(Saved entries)
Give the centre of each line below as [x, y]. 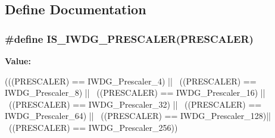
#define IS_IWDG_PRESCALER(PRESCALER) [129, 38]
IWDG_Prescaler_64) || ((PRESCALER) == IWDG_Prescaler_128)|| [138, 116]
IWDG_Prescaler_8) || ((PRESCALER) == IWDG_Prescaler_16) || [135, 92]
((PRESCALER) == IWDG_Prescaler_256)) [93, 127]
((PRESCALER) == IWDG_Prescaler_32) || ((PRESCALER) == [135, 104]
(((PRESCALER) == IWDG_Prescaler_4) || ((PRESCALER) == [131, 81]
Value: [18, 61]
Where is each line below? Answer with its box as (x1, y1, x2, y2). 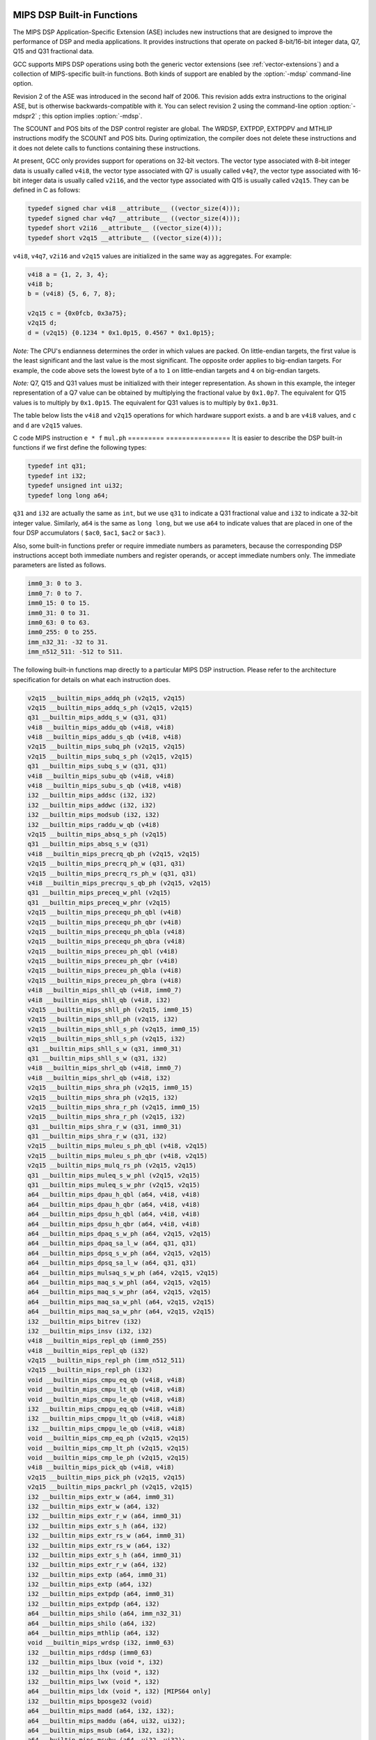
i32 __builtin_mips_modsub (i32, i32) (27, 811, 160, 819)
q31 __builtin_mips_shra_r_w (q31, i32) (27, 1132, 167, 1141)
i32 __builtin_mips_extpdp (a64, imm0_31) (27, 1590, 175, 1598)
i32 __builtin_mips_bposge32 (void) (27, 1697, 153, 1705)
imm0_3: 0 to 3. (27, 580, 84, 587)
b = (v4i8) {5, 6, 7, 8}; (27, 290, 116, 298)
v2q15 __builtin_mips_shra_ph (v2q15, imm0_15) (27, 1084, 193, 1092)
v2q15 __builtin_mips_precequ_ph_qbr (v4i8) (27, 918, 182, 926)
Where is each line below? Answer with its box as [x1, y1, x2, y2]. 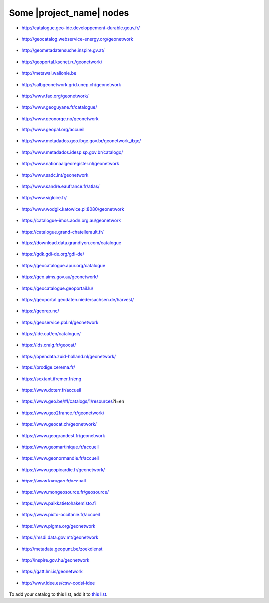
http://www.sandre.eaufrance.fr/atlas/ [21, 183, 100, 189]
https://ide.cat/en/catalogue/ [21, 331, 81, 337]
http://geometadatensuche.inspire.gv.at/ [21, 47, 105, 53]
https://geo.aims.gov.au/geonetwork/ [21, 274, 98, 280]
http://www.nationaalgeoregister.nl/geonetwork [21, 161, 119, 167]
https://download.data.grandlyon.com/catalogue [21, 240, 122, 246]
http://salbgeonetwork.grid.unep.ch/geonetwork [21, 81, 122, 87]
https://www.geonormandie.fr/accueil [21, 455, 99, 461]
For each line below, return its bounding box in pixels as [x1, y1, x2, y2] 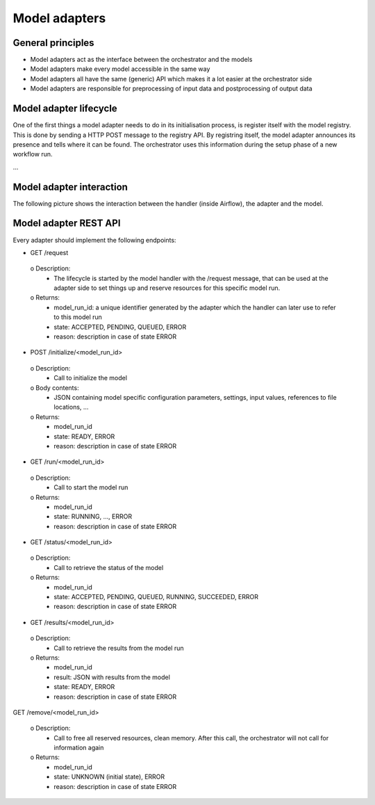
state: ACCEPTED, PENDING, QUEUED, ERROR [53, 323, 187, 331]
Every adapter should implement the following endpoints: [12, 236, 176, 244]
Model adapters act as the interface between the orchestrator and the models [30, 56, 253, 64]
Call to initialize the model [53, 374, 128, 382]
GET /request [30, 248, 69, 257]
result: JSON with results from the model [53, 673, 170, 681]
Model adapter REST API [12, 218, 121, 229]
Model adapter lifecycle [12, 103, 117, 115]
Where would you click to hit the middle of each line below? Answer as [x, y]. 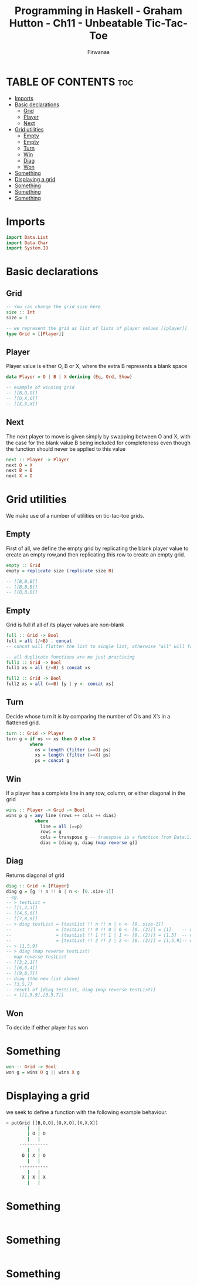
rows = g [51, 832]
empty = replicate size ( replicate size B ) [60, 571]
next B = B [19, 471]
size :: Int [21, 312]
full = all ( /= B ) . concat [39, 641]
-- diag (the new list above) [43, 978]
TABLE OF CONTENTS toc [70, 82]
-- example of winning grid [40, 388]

**Exercise description**
The lines from the one containing "next B = B [19, 471]" through the final line of the entries above are to be printed exactly, with nothing added.

**Answer for the task**
next B = B [19, 471]
size :: Int [21, 312]
full = all ( /= B ) . concat [39, 641]
-- diag (the new list above) [43, 978]
TABLE OF CONTENTS toc [70, 82]
-- example of winning grid [40, 388]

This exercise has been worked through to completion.